What you are asked to do
Look through the records below for the line with "Where would you". Return that line and each one after it up to and including the line with "jogo 2d genérico (29, 28)", exactly.

[Entries taken from a collection]
-=-=-
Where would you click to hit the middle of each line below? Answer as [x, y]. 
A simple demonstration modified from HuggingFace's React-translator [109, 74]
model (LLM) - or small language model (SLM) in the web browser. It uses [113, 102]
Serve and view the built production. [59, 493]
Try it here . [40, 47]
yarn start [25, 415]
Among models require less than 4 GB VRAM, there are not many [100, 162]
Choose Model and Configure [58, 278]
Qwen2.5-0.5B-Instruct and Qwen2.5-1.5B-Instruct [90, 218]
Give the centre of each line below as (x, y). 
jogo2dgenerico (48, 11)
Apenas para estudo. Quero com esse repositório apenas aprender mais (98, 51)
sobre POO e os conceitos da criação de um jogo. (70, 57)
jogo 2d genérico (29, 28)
-=-=-
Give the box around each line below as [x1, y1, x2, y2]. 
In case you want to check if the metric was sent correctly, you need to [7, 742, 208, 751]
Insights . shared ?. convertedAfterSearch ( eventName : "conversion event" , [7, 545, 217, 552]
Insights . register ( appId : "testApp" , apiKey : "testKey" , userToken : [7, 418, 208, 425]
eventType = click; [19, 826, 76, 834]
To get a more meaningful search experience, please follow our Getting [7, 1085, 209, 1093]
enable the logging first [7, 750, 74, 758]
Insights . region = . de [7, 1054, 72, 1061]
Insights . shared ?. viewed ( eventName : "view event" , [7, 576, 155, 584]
-=-=-
Output of the task
Where would you click to hit the middle of each line below? Answer as [x, y]. 
A simple demonstration modified from HuggingFace's React-translator [109, 74]
model (LLM) - or small language model (SLM) in the web browser. It uses [113, 102]
Serve and view the built production. [59, 493]
Try it here . [40, 47]
yarn start [25, 415]
Among models require less than 4 GB VRAM, there are not many [100, 162]
Choose Model and Configure [58, 278]
Qwen2.5-0.5B-Instruct and Qwen2.5-1.5B-Instruct [90, 218]
Give the centre of each line below as (x, y). 
jogo2dgenerico (48, 11)
Apenas para estudo. Quero com esse repositório apenas aprender mais (98, 51)
sobre POO e os conceitos da criação de um jogo. (70, 57)
jogo 2d genérico (29, 28)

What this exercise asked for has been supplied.